Sob a acusação da tentativa de reescrever a história sob a ótica dos “vencidos”, a reportagem enfatiza que a anistia foi concedida de forma recíproca e os crimes, novamente em alusão à teoria dos dois demônios em ação, ocorreram de ambos os lados. São citados nominalmente três militares mortos ou feridos por conta da ação organizada da resistência armada e que suas famílias não “receberam nada.”

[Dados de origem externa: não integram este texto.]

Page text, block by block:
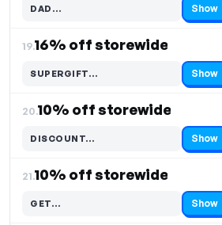
DAD…
Code hidden — select Show to reveal and copy it Show
19.16% off storewide
SUPERGIFT…
Code hidden — select Show to reveal and copy it Show
20.10% off storewide
DISCOUNT…
Code hidden — select Show to reveal and copy it Show
21.10% off storewide
GET…
Code hidden — select Show to reveal and copy it Show
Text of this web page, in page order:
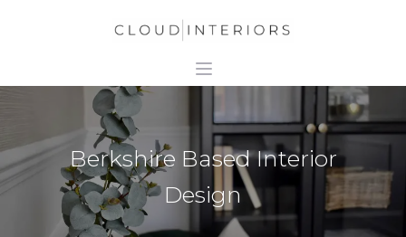
Berkshire Based Interior
Design
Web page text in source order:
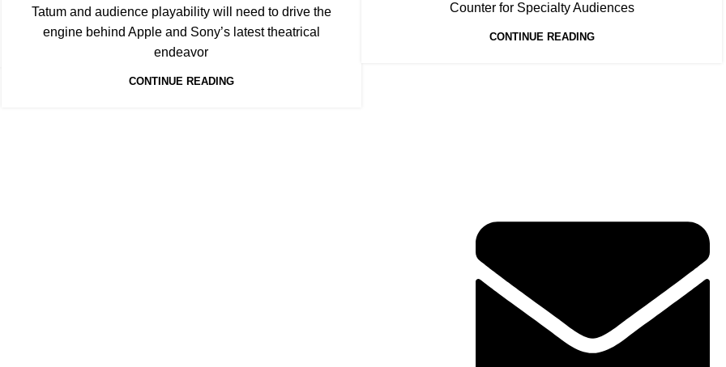
Tatum and audience playability will need to drive the
engine behind Apple and Sony’s latest theatrical
endeavor
CONTINUE READING
Counter for Specialty Audiences
CONTINUE READING
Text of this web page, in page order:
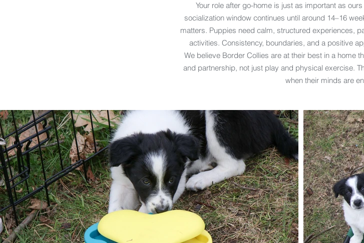
Your role after go-home is just as important as
socialization window continues until around 14–16
matters. Puppies need calm, structured experiences,
activities. Consistency, boundaries, and a positive
We believe Border Collies are at their best in a home
and partnership, not just play and physical exercise.
when their minds are
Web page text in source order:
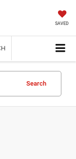
SAVED
Search
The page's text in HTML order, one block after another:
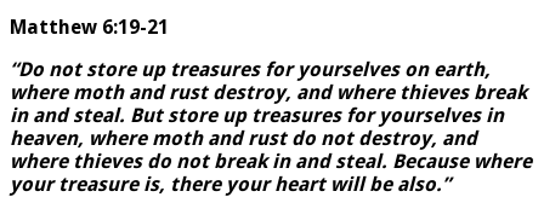
Matthew 6:19-21
“Do not store up treasures for yourselves on earth,
where moth and rust destroy, and where thieves break
in and steal. But store up treasures for yourselves in
heaven, where moth and rust do not destroy, and
where thieves do not break in and steal. Because where
your treasure is, there your heart will be also.”
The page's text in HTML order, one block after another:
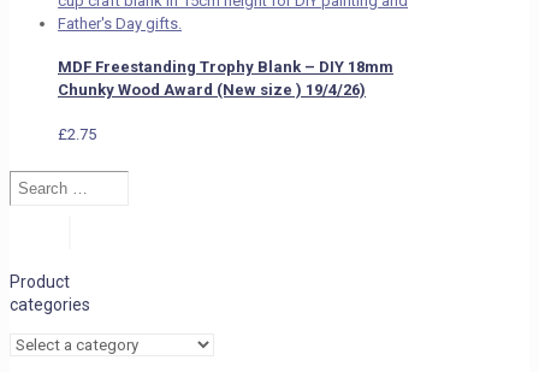
MDF Freestanding Trophy Blank – DIY 18mm
Chunky Wood Award (New size ) 19/4/26)
£2.75
Search
Product
categories
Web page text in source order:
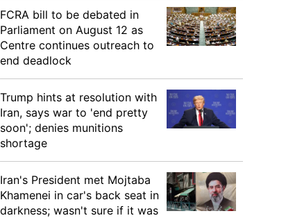
FCRA bill to be debated in
Parliament on August 12 as
Centre continues outreach to
end deadlock
Trump hints at resolution with
Iran, says war to 'end pretty
soon'; denies munitions
shortage
Iran's President met Mojtaba
Khamenei in car's back seat in
darkness; wasn't sure if it was
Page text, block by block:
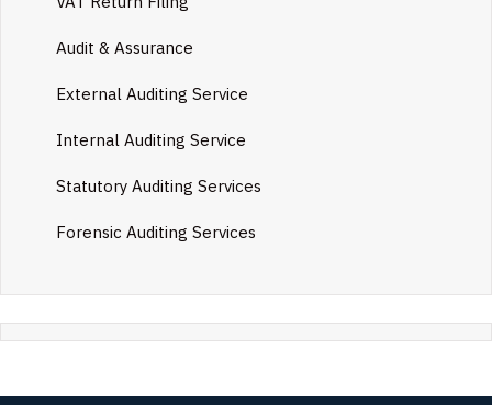
Audit & Assurance
External Auditing Service
Internal Auditing Service
Statutory Auditing Services
Forensic Auditing Services
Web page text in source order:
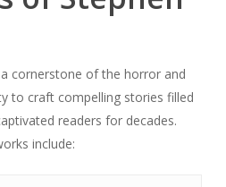
a cornerstone of the horror and
to craft compelling stories filled
readers for decades.
include:
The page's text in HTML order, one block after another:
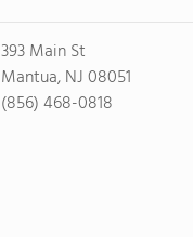
393 Main St
Mantua, NJ 08051
(856) 468-0818
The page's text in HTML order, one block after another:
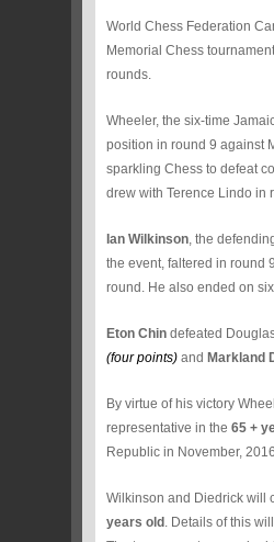
World Chess Federation
Memorial Chess
rounds.
Wheeler, the six-time
position in round 9 against
sparkling Chess to defeat
drew with Terence Lindo in
Ian Wilkinson, the
the event, faltered in round
round. He also ended on
Eton Chin defeated
(four points) and Markland
By virtue of his victory
representative in the 65 +
Republic in November,
Wilkinson and Diedrick will
years old . Details of this
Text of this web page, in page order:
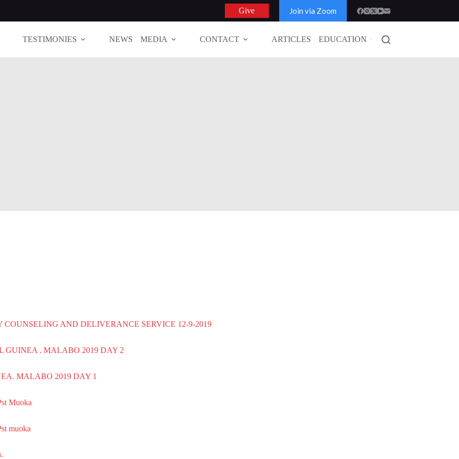
Give Join via Zoom
TESTIMONIES NEWS MEDIA CONTACT ARTICLES EDUCATION
COUNSELING AND DELIVERANCE SERVICE 12-9-2019
GUINEA . MALABO 2019 DAY 2
MALABO 2019 DAY 1
Muoka
muoka
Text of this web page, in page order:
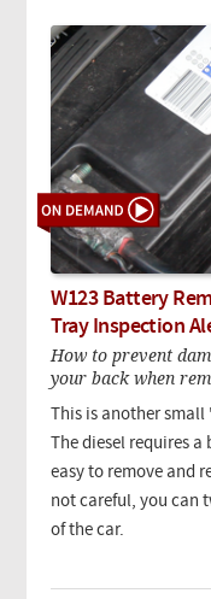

O princípio da difusão dessas informações e a produção, resultado da interatividade entre os usuários, de conhecimento colaborativo se adéquam às perspectivas de ampla divulgação ou mesmo apuração dos fatos ocorridos, como no caso da Comissão Nacional da Verdade, com promoção de medidas e ações que possam assegurar a não repetição das violações de direitos humanos. De acordo com a inversão dos pressupostos que garantiam a lógica de sigilo a certos documentos, esses acervos ou repositórios, especialmente aqueles que tratam dos documentos oriundos da rede de vigilância política do regime militar, passam a ser colocados à disposição da sociedade, para exercício da cidadania, para defesa dos direitos humanos e para conhecimento da história recente do país. As iniciativas de “acerto de contas com o passado”, embora tardias no Brasil, repercutem seu caráter inconcluso e desdobram-se no ciberespaço, conforme visto. Muitos desafios se impõem à continuidade na luta contra os desdobramentos, extremamente atuais, das arbitrariedades e violações perpetradas durante o regime militar. Podem ser apontadas a utilização sistemática da tortura nos sistemas carcerários e a ocorrência de execuções extrajudiciais para delinear a permanência do desrespeito aos direitos humanos por parte do Estado brasileiro.

A garantia do direito ao acesso aos registros administrativos e a informações sobre os atos do governo, expresso na Constituição de 1988, encontra no recolhimento e entrega dos acervos do Serviço Nacional de Informações, e fundos correlatos, ao Arquivo Nacional. O decreto 5.584, de 18 de novembro de 2005, determina que os documentos produzidos e recebidos que estavam sob custódia da Agência Brasileira de Inteligência sejam recolhidos ao Arquivo Nacional. Para coordenação, planejamento e supervisão do recolhimento foram designados membros da Casa Civil, do Gabinete de Segurança Interinstitucional da Presidência da República; Secretaria-Geral da Presidência da República, do Ministério da Defesa, Ministério da Justiça e Advocacia-Geral da União. Para execução das atividades técnicas necessárias a esse recolhimento foi criado um grupo composto por cinco representantes do Arquivo Nacional e cinco representantes da ABIN, considerado como prestação de relevante serviço público, sendo, portanto, isento de remuneração. A garantia de acesso viria em expresso seu art. 10, determinando que “recolhidos ao Arquivo Nacional, os documentos referidos no art. 1o deverão ser disponibilizados para acesso público” (BRASIL, decreto 5.584, de 18 de novembro de 2005), resguardadas a manutenção de sigilo e confidencialidade, nos termos do Decreto nº 4.553, de 27 de dezembro de 2002.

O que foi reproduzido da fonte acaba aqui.